Q:How to distinguish carbon rods to identify carbon fishing rods?: I'm also waiting to learn! It seems all very busy, the masters are not on-line

Q:How does carbon impact food production?: Carbon impacts food production in several ways. Firstly, carbon dioxide (CO2) is a major greenhouse gas that contributes to climate change. Increased levels of CO2 in the atmosphere lead to higher temperatures, altered rainfall patterns, and more frequent extreme weather events, all of which can negatively affect crop growth and productivity. For example, excessive heat can reduce crop yields and quality, while intense rainfall or droughts can cause flooding or water scarcity, respectively, both of which can damage crops and reduce agricultural productivity. Furthermore, carbon emissions from agricultural practices, such as the use of synthetic fertilizers, deforestation for agriculture, and livestock production, contribute to the overall carbon footprint of the food system. These emissions exacerbate climate change, creating a vicious cycle where climate change negatively impacts food production, while food production contributes to climate change. Additionally, carbon emissions from the transportation and processing of food also impact its production. The transportation of food over long distances, often involving the use of fossil fuels, results in carbon emissions. Similarly, the processing and packaging of food require energy, often derived from fossil fuels, which further contributes to carbon emissions. To mitigate the carbon impact on food production, sustainable agricultural practices need to be adopted. This includes practices such as agroforestry, organic farming, and precision agriculture, which can help sequester carbon in soils, reduce the reliance on synthetic fertilizers, and improve overall soil health. Additionally, reducing food waste and promoting local and seasonal food consumption can reduce carbon emissions associated with transportation and processing. Overall, carbon impacts food production through its contribution to climate change and associated extreme weather events, as well as through emissions generated from agricultural practices and food processing. Addressing these impacts is crucial for ensuring food security and sustainability in the face of climate change.

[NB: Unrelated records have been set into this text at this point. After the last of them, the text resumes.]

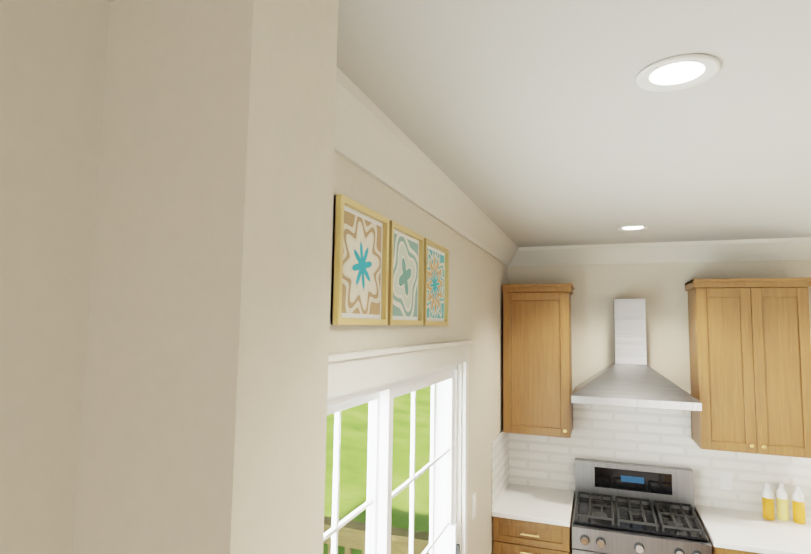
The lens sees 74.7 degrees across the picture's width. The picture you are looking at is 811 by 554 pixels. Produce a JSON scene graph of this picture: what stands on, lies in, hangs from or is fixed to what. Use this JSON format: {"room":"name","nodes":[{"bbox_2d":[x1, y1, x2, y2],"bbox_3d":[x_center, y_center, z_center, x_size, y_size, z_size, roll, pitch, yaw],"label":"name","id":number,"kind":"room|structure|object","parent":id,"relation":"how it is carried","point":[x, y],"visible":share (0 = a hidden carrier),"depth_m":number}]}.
{"room":"kitchen","nodes":[
{"label":"kitchen","id":0,"kind":"room"},
{"bbox_2d":[72,0,337,553],"bbox_3d":[-0.291,0.820,0.730,0.250,2.700,0.230,-1,-5,20],"label":"wall","id":1,"kind":"structure","parent":0,"point":[204,417],"depth_m":0.70},
{"bbox_2d":[0,0,507,553],"bbox_3d":[-0.425,0.837,0.948,0.150,2.700,6.650,-1,-5,20],"label":"wall","id":2,"kind":"structure","parent":0,"point":[52,64],"depth_m":0.70},
{"bbox_2d":[331,194,388,324],"bbox_3d":[-0.124,-0.033,1.561,0.022,0.345,0.345,-1,-5,20],"label":"picture","id":3,"kind":"object","parent":2,"relation":"attached to","point":[360,270],"visible":1,"depth_m":1.54},
{"bbox_2d":[323,365,459,553],"bbox_3d":[-0.093,1.316,1.813,0.141,1.908,1.796,-1,-5,20],"label":"sliding glass door","id":4,"kind":"structure","parent":2,"relation":"in","point":[377,504],"depth_m":1.97},
{"bbox_2d":[327,340,472,553],"bbox_3d":[-0.085,1.257,1.818,0.185,2.028,1.985,-1,-5,20],"label":"door frame","id":5,"kind":"structure","parent":2,"relation":"attached to","point":[349,372],"depth_m":2.02},
{"bbox_2d":[388,220,423,324],"bbox_3d":[0.002,0.000,1.907,0.022,0.345,0.345,-1,-5,20],"label":"picture","id":6,"kind":"object","parent":2,"relation":"attached to","point":[406,279],"visible":0.77,"depth_m":1.91},
{"bbox_2d":[334,67,521,266],"bbox_3d":[0.250,-0.303,2.503,0.098,0.135,3.260,-1,-5,20],"label":"crown molding","id":7,"kind":"structure","parent":2,"relation":"attached to","point":[372,139],"depth_m":1.78},
{"bbox_2d":[423,238,448,325],"bbox_3d":[0.128,0.033,2.254,0.022,0.345,0.345,-1,-5,20],"label":"picture","id":8,"kind":"object","parent":2,"relation":"attached to","point":[436,288],"visible":0.85,"depth_m":2.26},
{"bbox_2d":[472,493,475,519],"bbox_3d":[0.376,1.254,2.909,0.009,0.120,0.070,-1,-5,20],"label":"switch plate","id":9,"kind":"object","parent":2,"relation":"attached to","point":[473,505],"visible":1,"depth_m":2.90},
{"bbox_2d":[337,0,810,246],"bbox_3d":[1.925,-0.589,0.308,5.050,0.100,6.800,-1,-5,20],"label":"ceiling","id":10,"kind":"structure","parent":0,"point":[528,123],"depth_m":1.45},
{"bbox_2d":[617,225,648,230],"bbox_3d":[1.351,-0.290,3.159,0.176,0.009,0.176,-1,-5,20],"label":"recessed light","id":11,"kind":"object","parent":10,"relation":"in","point":[633,228],"visible":1,"depth_m":3.15},
{"bbox_2d":[635,54,720,91],"bbox_3d":[0.631,-0.471,1.237,0.176,0.009,0.176,-1,-5,20],"label":"recessed light","id":12,"kind":"object","parent":10,"relation":"in","point":[678,72],"visible":0.98,"depth_m":1.23},
{"bbox_2d":[508,260,810,504],"bbox_3d":[3.035,1.098,3.297,5.050,2.700,0.150,-1,-5,20],"label":"wall","id":13,"kind":"structure","parent":0,"point":[659,288],"depth_m":3.79},
{"bbox_2d":[500,283,575,440],"bbox_3d":[0.957,0.582,3.838,0.450,1.040,0.338,-1,-5,20],"label":"upper cabinet","id":14,"kind":"object","parent":13,"relation":"attached to","point":[537,338],"depth_m":3.69},
{"bbox_2d":[571,299,701,410],"bbox_3d":[1.508,0.490,3.556,0.746,0.690,0.488,-1,-5,20],"label":"range hood","id":15,"kind":"object","parent":13,"relation":"attached to","point":[628,377],"visible":1,"depth_m":3.46},
{"bbox_2d":[522,237,810,265],"bbox_3d":[2.966,-0.189,3.311,4.650,0.135,0.098,-1,-5,20],"label":"crown molding","id":16,"kind":"structure","parent":13,"relation":"attached to","point":[774,249],"depth_m":3.70},
{"bbox_2d":[685,278,771,456],"bbox_3d":[2.066,0.554,3.438,0.358,1.060,0.338,-1,-5,20],"label":"upper cabinet","id":17,"kind":"object","parent":13,"relation":"attached to","point":[750,357],"depth_m":3.29},
{"bbox_2d":[764,277,810,460],"bbox_3d":[2.293,0.550,3.356,0.358,1.060,0.338,-1,-5,20],"label":"upper cabinet","id":18,"kind":"object","parent":13,"relation":"attached to","point":[786,300],"depth_m":3.18},
{"bbox_3d":[1.883,2.200,0.061,5.150,0.100,6.900,-1,-5,20],"label":"floor","id":19,"kind":"structure","parent":0,"visible":0},
{"bbox_2d":[493,501,573,553],"bbox_3d":[0.879,1.993,3.573,0.470,0.900,0.640,-1,-5,20],"label":"base cabinet","id":20,"kind":"object","parent":19,"relation":"on","point":[509,537],"depth_m":3.31},
{"bbox_2d":[492,481,574,528],"bbox_3d":[0.882,1.529,3.603,0.476,0.030,0.663,-1,-5,20],"label":"countertop","id":21,"kind":"structure","parent":20,"relation":"on","point":[540,504],"depth_m":3.51},
{"bbox_2d":[572,458,711,553],"bbox_3d":[1.447,1.847,3.325,0.746,1.165,0.707,-1,-5,20],"label":"range","id":22,"kind":"object","parent":19,"relation":"on","point":[626,508],"visible":1,"depth_m":3.41},
{"bbox_2d":[695,509,763,553],"bbox_3d":[1.964,1.975,3.180,0.297,0.900,0.640,-1,-5,20],"label":"base cabinet","id":23,"kind":"object","parent":19,"relation":"on","point":[714,551],"depth_m":2.96},
{"bbox_2d":[695,505,810,553],"bbox_3d":[3.473,1.486,2.665,3.505,0.030,0.663,-1,-5,20],"label":"countertop","id":24,"kind":"structure","parent":23,"relation":"on","point":[742,530],"depth_m":3.10},
{"bbox_2d":[762,483,779,519],"bbox_3d":[2.270,1.402,3.328,0.063,0.215,0.063,0,-5,8],"label":"bottle","id":25,"kind":"object","parent":24,"relation":"on","point":[768,510],"depth_m":3.31},
{"bbox_2d":[778,483,788,520],"bbox_3d":[2.352,1.402,3.319,0.063,0.215,0.063,0,-5,8],"label":"bottle","id":26,"kind":"object","parent":24,"relation":"on","point":[782,507],"depth_m":3.29},
{"bbox_2d":[792,486,805,523],"bbox_3d":[2.420,1.399,3.274,0.063,0.215,0.063,0,-5,8],"label":"bottle","id":27,"kind":"object","parent":24,"relation":"on","point":[798,499],"depth_m":3.25},
{"label":"outside","id":28,"kind":"structure","parent":0,"visible":0},
{"bbox_2d":[323,386,430,553],"bbox_3d":[-3.820,-5.562,6.335,130.000,23.140,120.000,-1,-5,20],"label":"garden","id":29,"kind":"object","parent":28,"point":[347,501],"depth_m":8.37}
]}

Q:How much is a ton of carbon fiber? How much difference is made between domestic and imported?: Industrial grade carbon fiber, ranging in price from 160 thousand to 290 thousand.

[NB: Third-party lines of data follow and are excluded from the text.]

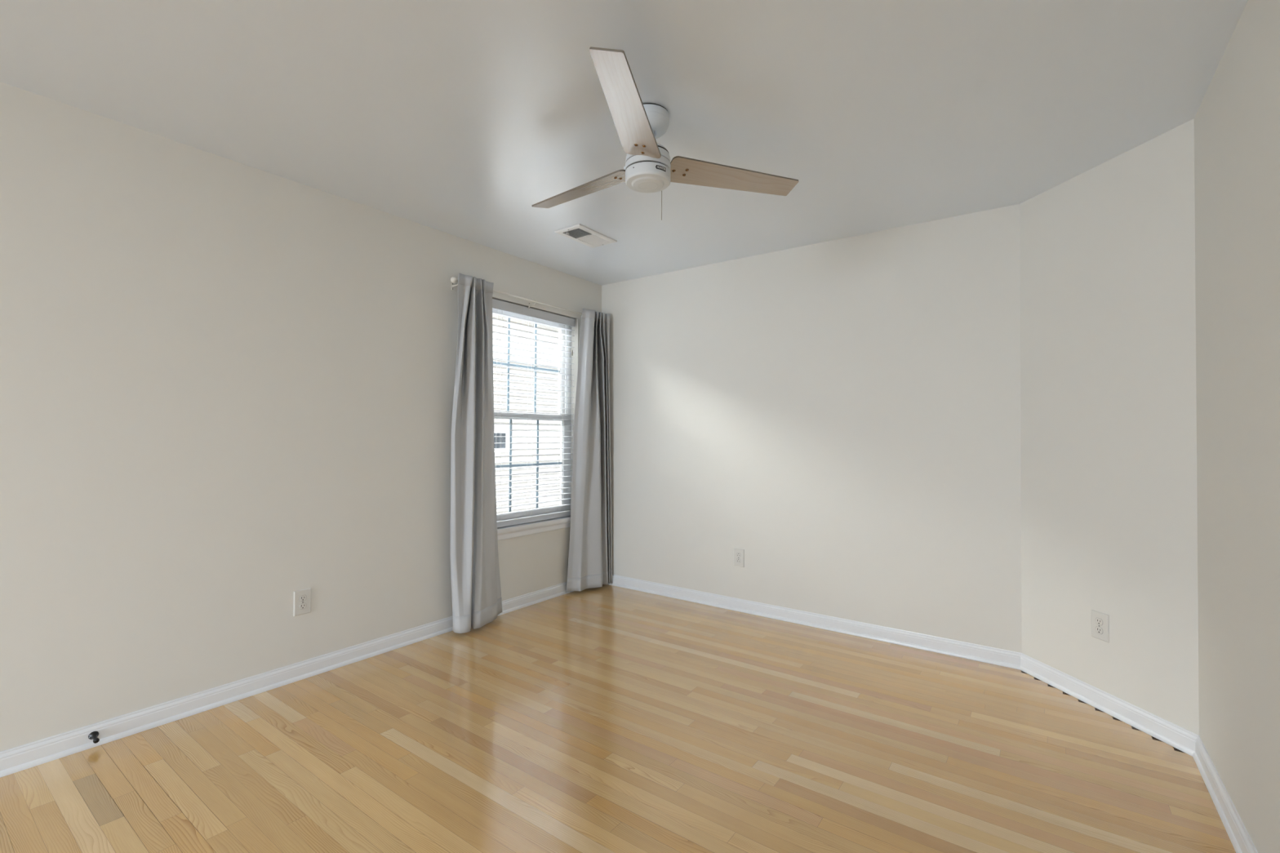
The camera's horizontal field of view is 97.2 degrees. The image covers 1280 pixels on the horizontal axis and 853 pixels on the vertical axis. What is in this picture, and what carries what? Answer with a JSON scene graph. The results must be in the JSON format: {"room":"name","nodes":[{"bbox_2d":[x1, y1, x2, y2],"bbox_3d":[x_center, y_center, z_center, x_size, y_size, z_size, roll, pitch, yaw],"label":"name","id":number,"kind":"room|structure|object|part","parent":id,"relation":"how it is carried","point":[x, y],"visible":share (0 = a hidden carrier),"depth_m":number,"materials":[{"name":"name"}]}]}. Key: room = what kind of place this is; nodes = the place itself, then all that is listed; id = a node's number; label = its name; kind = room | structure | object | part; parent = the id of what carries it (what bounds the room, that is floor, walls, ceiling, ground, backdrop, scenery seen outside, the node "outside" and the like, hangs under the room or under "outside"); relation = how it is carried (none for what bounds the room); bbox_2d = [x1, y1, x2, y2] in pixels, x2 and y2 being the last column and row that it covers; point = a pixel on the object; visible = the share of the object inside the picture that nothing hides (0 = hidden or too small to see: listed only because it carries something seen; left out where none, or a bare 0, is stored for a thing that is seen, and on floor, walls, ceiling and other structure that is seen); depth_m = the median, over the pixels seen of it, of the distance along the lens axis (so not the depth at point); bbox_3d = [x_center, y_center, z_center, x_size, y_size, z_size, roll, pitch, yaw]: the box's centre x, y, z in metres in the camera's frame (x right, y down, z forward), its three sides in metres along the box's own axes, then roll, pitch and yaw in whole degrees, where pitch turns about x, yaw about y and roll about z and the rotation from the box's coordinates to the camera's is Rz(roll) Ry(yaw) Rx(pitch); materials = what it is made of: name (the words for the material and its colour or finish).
{"room":"empty bedroom","nodes":[
{"label":"empty bedroom","id":0,"kind":"room"},
{"bbox_2d":[0,81,601,751],"bbox_3d":[-2.845,-0.008,1.281,0.140,2.440,8.680,0,-1,36],"label":"wall","id":1,"kind":"structure","parent":0,"point":[227,385],"depth_m":2.46,"materials":[{"name":"white paint"}]},
{"bbox_2d":[88,731,99,743],"bbox_3d":[-2.079,1.186,2.152,0.051,0.030,0.030,0,-1,36],"label":"door stop","id":2,"kind":"object","parent":1,"relation":"attached to","point":[93,735],"visible":1,"depth_m":2.15,"materials":[{"name":"black"}]},
{"bbox_2d":[0,582,573,777],"bbox_3d":[-2.788,1.170,1.218,0.019,0.083,8.400,0,-1,36],"label":"baseboard","id":3,"kind":"structure","parent":1,"relation":"attached to","point":[27,756],"depth_m":2.49,"materials":[{"name":"white paint"}]},
{"bbox_2d":[293,587,311,616],"bbox_3d":[-1.663,0.866,2.781,0.007,0.122,0.080,0,-1,36],"label":"wall outlet","id":4,"kind":"object","parent":1,"relation":"attached to","point":[302,598],"visible":1,"depth_m":2.78,"materials":[{"name":"white plastic"}]},
{"bbox_2d":[298,603,306,609],"bbox_3d":[-1.661,0.886,2.779,0.001,0.029,0.036,0,-1,36],"label":"receptacle","id":5,"kind":"object","parent":4,"relation":"attached to","point":[301,606],"depth_m":2.78,"materials":[{"name":"white plastic"}]},
{"bbox_2d":[298,595,306,601],"bbox_3d":[-1.661,0.847,2.780,0.001,0.029,0.036,0,-1,36],"label":"receptacle","id":6,"kind":"object","parent":4,"relation":"attached to","point":[301,597],"depth_m":2.78,"materials":[{"name":"white plastic"}]},
{"bbox_2d":[450,276,582,314],"bbox_3d":[-0.726,-0.867,4.023,0.078,0.065,1.474,0,-1,36],"label":"curtain rod","id":7,"kind":"object","parent":1,"relation":"attached to","point":[453,279],"visible":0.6,"depth_m":3.88,"materials":[{"name":"white metal"}]},
{"bbox_2d":[449,272,502,633],"bbox_3d":[-0.997,0.152,3.558,0.155,2.164,0.446,0,-1,36],"label":"curtain","id":8,"kind":"object","parent":7,"relation":"hanging from","point":[476,590],"visible":1,"depth_m":3.47,"materials":[{"name":"grey fabric"}]},
{"bbox_2d":[566,308,612,591],"bbox_3d":[-0.377,0.170,4.398,0.140,2.159,0.420,0,-1,36],"label":"curtain","id":9,"kind":"object","parent":7,"relation":"hanging from","point":[590,547],"visible":1,"depth_m":4.38,"materials":[{"name":"grey fabric"}]},
{"bbox_2d":[492,307,571,540],"bbox_3d":[-0.810,-0.044,4.062,0.169,1.621,1.010,0,-1,36],"label":"window","id":10,"kind":"structure","parent":1,"relation":"in","point":[535,527],"depth_m":4.20,"materials":[{"name":"white plastic"}]},
{"bbox_3d":[-0.856,-0.439,4.102,0.029,0.767,0.872,0,-1,36],"label":"sash","id":11,"kind":"part","parent":10,"relation":"part of","materials":[{"name":"white plastic"}]},
{"bbox_3d":[-0.835,0.289,4.074,0.029,0.765,0.872,0,-1,36],"label":"sash","id":12,"kind":"part","parent":10,"relation":"part of","materials":[{"name":"white plastic"}]},
{"bbox_2d":[492,298,575,528],"bbox_3d":[-0.793,-0.081,4.045,0.067,1.531,0.908,0,-1,36],"label":"window blind","id":13,"kind":"object","parent":10,"relation":"attached to","point":[496,304],"visible":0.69,"depth_m":4.06,"materials":[{"name":"grey plastic"}]},
{"bbox_3d":[-0.954,-0.063,3.834,0.055,1.486,0.014,0,-1,36],"label":"ladder cord","id":14,"kind":"part","parent":13,"relation":"part of","materials":[{"name":"white fabric"}]},
{"bbox_3d":[-0.787,-0.059,4.065,0.055,1.486,0.014,0,-1,36],"label":"ladder cord","id":15,"kind":"part","parent":13,"relation":"part of","materials":[{"name":"white fabric"}]},
{"bbox_3d":[-0.803,0.665,4.038,0.050,0.039,0.896,0,-1,36],"label":"rail","id":16,"kind":"part","parent":13,"relation":"part of","materials":[{"name":"grey plastic"}]},
{"bbox_3d":[-0.602,-0.054,4.320,0.055,1.486,0.014,0,-1,36],"label":"ladder cord","id":17,"kind":"part","parent":13,"relation":"part of","materials":[{"name":"white fabric"}]},
{"bbox_3d":[-0.522,-0.376,4.378,0.004,0.812,0.002,0,-1,36],"label":"pull cord","id":18,"kind":"part","parent":13,"relation":"part of","materials":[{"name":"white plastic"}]},
{"bbox_3d":[-0.785,0.700,4.030,0.096,0.021,1.010,0,-1,36],"label":"sill","id":19,"kind":"part","parent":10,"relation":"part of","materials":[{"name":"white paint"}]},
{"bbox_3d":[-0.849,-0.077,4.091,0.073,1.553,0.940,0,-1,36],"label":"frame","id":20,"kind":"part","parent":10,"relation":"part of","materials":[{"name":"white plastic"}]},
{"bbox_2d":[0,584,1235,852],"bbox_3d":[-1.403,1.266,0.212,3.442,0.120,8.400,0,-1,36],"label":"floor","id":21,"kind":"structure","parent":0,"point":[607,718],"depth_m":2.11,"materials":[{"name":"brown wood"}]},
{"bbox_2d":[0,0,1248,285],"bbox_3d":[-1.387,-1.294,0.248,3.722,0.120,8.680,0,-1,36],"label":"ceiling","id":22,"kind":"structure","parent":0,"point":[455,117],"depth_m":2.04,"materials":[{"name":"white paint"}]},
{"bbox_2d":[554,223,617,248],"bbox_3d":[-0.332,-1.171,3.498,0.203,0.020,0.354,0,-1,36],"label":"ceiling vent","id":23,"kind":"object","parent":22,"relation":"in","point":[579,233],"visible":1,"depth_m":3.48,"materials":[{"name":"white plastic"}]},
{"bbox_2d":[531,46,799,220],"bbox_3d":[-0.081,-1.007,2.217,1.059,0.381,1.164,0,-1,36],"label":"ceiling fan","id":24,"kind":"object","parent":22,"relation":"hanging from","point":[648,168],"visible":1,"depth_m":2.11,"materials":[{"name":"white wood"}]},
{"bbox_3d":[-0.239,-1.003,2.409,0.569,0.043,0.139,0,-1,42],"label":"blade","id":25,"kind":"part","parent":24,"relation":"part of","materials":[{"name":"brown wood"}]},
{"bbox_3d":[-0.046,-1.010,1.809,0.139,0.043,0.569,0,-1,12],"label":"blade","id":26,"kind":"part","parent":24,"relation":"part of","materials":[{"name":"brown wood"}]},
{"bbox_3d":[0.077,-0.959,2.092,0.046,0.014,0.004,1,-1,-33],"label":"name plate","id":27,"kind":"part","parent":24,"relation":"part of","materials":[{"name":"black"}]},
{"bbox_3d":[0.085,-0.880,2.229,0.003,0.129,0.003,0,-1,36],"label":"pull chain","id":28,"kind":"part","parent":24,"relation":"part of","materials":[{"name":"silver metal"}]},
{"bbox_3d":[0.377,-1.001,2.276,0.569,0.043,0.139,1,-1,-18],"label":"blade","id":29,"kind":"part","parent":24,"relation":"part of","materials":[{"name":"brown wood"}]},
{"bbox_2d":[601,204,1021,653],"bbox_3d":[0.901,0.051,3.839,2.924,2.440,0.140,0,-1,36],"label":"wall","id":30,"kind":"structure","parent":0,"point":[842,415],"depth_m":3.51,"materials":[{"name":"white paint"}]},
{"bbox_2d":[733,548,744,567],"bbox_3d":[0.681,0.905,3.891,0.080,0.122,0.007,0,-1,36],"label":"wall outlet","id":31,"kind":"object","parent":30,"relation":"attached to","point":[739,554],"visible":1,"depth_m":3.89,"materials":[{"name":"white plastic"}]},
{"bbox_2d":[608,574,1021,670],"bbox_3d":[0.824,1.228,3.775,2.866,0.083,0.019,0,-1,36],"label":"baseboard","id":32,"kind":"structure","parent":30,"relation":"attached to","point":[993,655],"depth_m":3.48,"materials":[{"name":"white paint"}]},
{"bbox_2d":[1019,118,1199,735],"bbox_3d":[2.130,0.040,2.567,0.140,2.440,0.931,0,-1,-9],"label":"wall","id":33,"kind":"structure","parent":0,"point":[1108,402],"depth_m":2.46,"materials":[{"name":"white paint"}]},
{"bbox_2d":[1091,609,1109,643],"bbox_3d":[2.055,0.892,2.523,0.007,0.122,0.080,0,-1,-9],"label":"wall outlet","id":34,"kind":"object","parent":33,"relation":"attached to","point":[1100,621],"visible":1,"depth_m":2.52,"materials":[{"name":"white plastic"}]},
{"bbox_2d":[1095,626,1102,634],"bbox_3d":[2.053,0.911,2.522,0.025,0.029,0.025,0,-1,36],"label":"receptacle","id":35,"kind":"object","parent":34,"relation":"attached to","point":[1099,629],"depth_m":2.52,"materials":[{"name":"white plastic"}]},
{"bbox_2d":[1095,617,1102,625],"bbox_3d":[2.053,0.873,2.523,0.025,0.029,0.025,0,-1,36],"label":"receptacle","id":36,"kind":"object","parent":34,"relation":"attached to","point":[1099,621],"depth_m":2.52,"materials":[{"name":"white plastic"}]},
{"bbox_2d":[1019,653,1198,756],"bbox_3d":[2.045,1.217,2.538,0.019,0.083,0.815,0,-1,-9],"label":"baseboard","id":37,"kind":"structure","parent":33,"relation":"attached to","point":[1181,739],"depth_m":2.44,"materials":[{"name":"white paint"}]},
{"bbox_2d":[1194,0,1279,852],"bbox_3d":[-0.138,-0.026,-1.087,0.140,2.440,8.022,0,-1,36],"label":"wall","id":38,"kind":"structure","parent":0,"point":[1237,120],"depth_m":1.66,"materials":[{"name":"white paint"}]},
{"bbox_2d":[1192,735,1257,852],"bbox_3d":[-0.185,1.153,-1.024,0.019,0.083,7.824,0,-1,36],"label":"baseboard","id":39,"kind":"structure","parent":38,"relation":"attached to","point":[1238,835],"depth_m":1.80,"materials":[{"name":"white paint"}]},
{"label":"outside","id":40,"kind":"structure","parent":0,"visible":0},
{"bbox_3d":[-0.921,1.810,3.805,28.000,0.200,30.000,0,-1,36],"label":"ground","id":41,"kind":"structure","parent":40,"visible":0},
{"bbox_2d":[492,314,560,514],"bbox_3d":[-4.449,-0.689,8.879,4.350,4.900,16.400,0,-1,36],"label":"window glass","id":42,"kind":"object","parent":41,"relation":"on","point":[556,429],"visible":0.09,"depth_m":9.29,"materials":[{"name":"grey"}]},
{"bbox_3d":[-2.347,0.221,8.744,0.005,0.242,0.675,0,-1,36],"label":"pane","id":43,"kind":"part","parent":42,"relation":"part of","materials":[{"name":"grey"}]}
]}

Q:What are the properties of carbon-based rubber?: Carbon-based rubber, known also as carbon black-filled rubber, possesses a range of important properties that make it highly desirable for a variety of applications. To begin with, carbon-based rubber demonstrates excellent elasticity and flexibility, enabling it to endure repeated stretching and compression without permanent deformation. This particular quality renders it ideal for the manufacturing of products like tires, gaskets, and seals. Moreover, carbon-based rubber exhibits exceptional resistance to abrasion and wear, ensuring its longevity even in harsh conditions and with prolonged use. This attribute proves particularly advantageous in applications where the rubber material experiences friction or constant contact with rough surfaces. Additionally, carbon-based rubber showcases remarkable resistance to various environmental factors. It boasts excellent resistance to ozone, sunlight, and weathering, making it suitable for outdoor applications where exposure to UV radiation and extreme temperatures is expected. Its resistance to chemicals and oils further enhances its versatility, enabling its use in industries such as automotive, aerospace, and manufacturing. Another notable property of carbon-based rubber is its electrical conductivity. This characteristic renders it an ideal material for applications that necessitate static dissipation or protection against electrostatic discharge, such as in electronic devices, conveyor belts, and industrial flooring. Furthermore, carbon-based rubber displays good adhesion to various substrates, allowing it to form strong bonds when employed in adhesive applications or as a lining material. Overall, the exceptional elasticity, abrasion resistance, environmental resistance, electrical conductivity, and adhesion capabilities of carbon-based rubber contribute to its status as a highly sought-after material.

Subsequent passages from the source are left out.